For fried shrimp wontons: Heat neutral oil in a deep saucepan or wok over medium-high heat to 350 degrees F (175 degrees C). Fry wontons in batches of 6 to 8 for 2 to 3 minutes, turning once, until golden and crispy. Drain on a paper towel-lined plate and serve immediately with chili oil or sweet chili dipping sauce.
For shrimp wontons in broth or wonton soup: Bring a large pot of lightly salted water to a boil. Cook wontons in batches for 3 to 4 minutes until they float and the wrappers are tender. Meanwhile, heat your preferred broth (chicken or pork) seasoned with soy sauce, sesame oil, and white pepper. Transfer cooked wontons into serving bowls, ladle hot broth over the top, and garnish with scallions, chili oil, and sesame seeds.

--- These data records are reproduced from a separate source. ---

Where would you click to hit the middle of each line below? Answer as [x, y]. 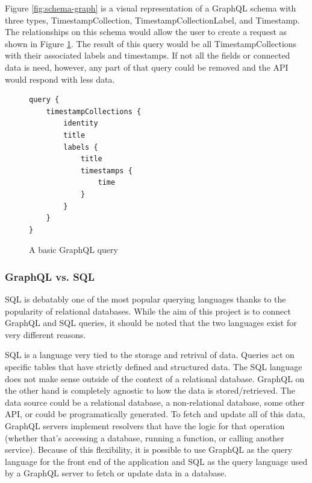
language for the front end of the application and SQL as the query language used [156, 461]
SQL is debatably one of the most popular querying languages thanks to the [145, 299]
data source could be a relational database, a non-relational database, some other [155, 402]
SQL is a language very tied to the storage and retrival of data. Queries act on [150, 355]
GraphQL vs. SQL [50, 276]
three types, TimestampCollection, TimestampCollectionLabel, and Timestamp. [152, 20]
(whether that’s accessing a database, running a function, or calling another [145, 437]
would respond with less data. [60, 79]
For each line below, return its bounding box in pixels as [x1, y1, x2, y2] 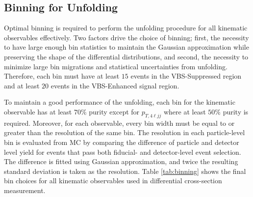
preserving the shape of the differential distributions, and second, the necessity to [4, 51, 249, 61]
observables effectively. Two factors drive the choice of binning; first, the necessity [4, 32, 249, 42]
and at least [4, 80, 40, 90]
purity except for [89, 106, 140, 116]
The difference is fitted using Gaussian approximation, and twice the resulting [4, 156, 238, 167]
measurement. [4, 185, 46, 195]
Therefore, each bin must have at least [4, 71, 120, 81]
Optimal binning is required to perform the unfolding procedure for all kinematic [4, 23, 248, 33]
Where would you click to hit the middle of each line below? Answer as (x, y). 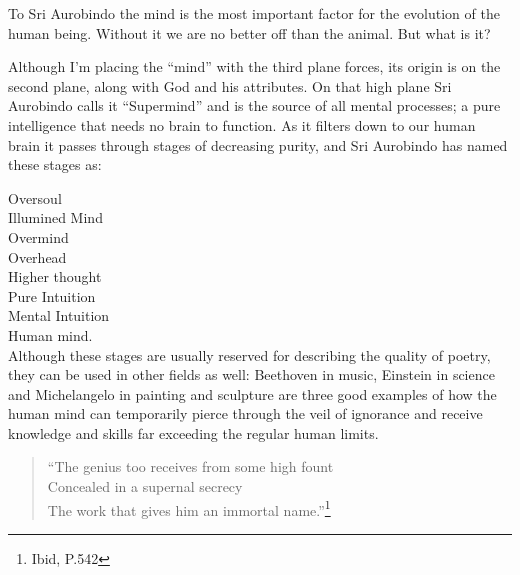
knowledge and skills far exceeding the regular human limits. (193, 432)
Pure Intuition (52, 295)
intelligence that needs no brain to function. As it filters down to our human (242, 124)
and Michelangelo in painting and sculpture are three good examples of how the (252, 393)
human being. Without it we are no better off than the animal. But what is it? (249, 32)
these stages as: (55, 164)
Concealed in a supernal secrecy (145, 486)
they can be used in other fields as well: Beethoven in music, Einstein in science (251, 374)

For shrimp wonton noodle soup: Cook fresh or dried egg noodles separately according to package instructions. Place noodles in a bowl, top with 6 to 8 cooked wontons, pour over seasoned broth, and finish with your desired toppings.
Shrimp wontons are one of the best things you can have stashed in your freezer. Freeze them raw in a single layer, then bag them once solid. On a busy weeknight, you are twenty minutes away from a proper bowl of shrimp wonton soup with zero prep.
For serving, keep it simple: sliced scallions, sesame seeds, chili oil, and a wedge of lime alongside the broth version. For fried wontons, a small bowl of dipping sauce is all you need.
However you serve them, these shrimp wontons bring that specific kind of comfort that only good handmade food can deliver.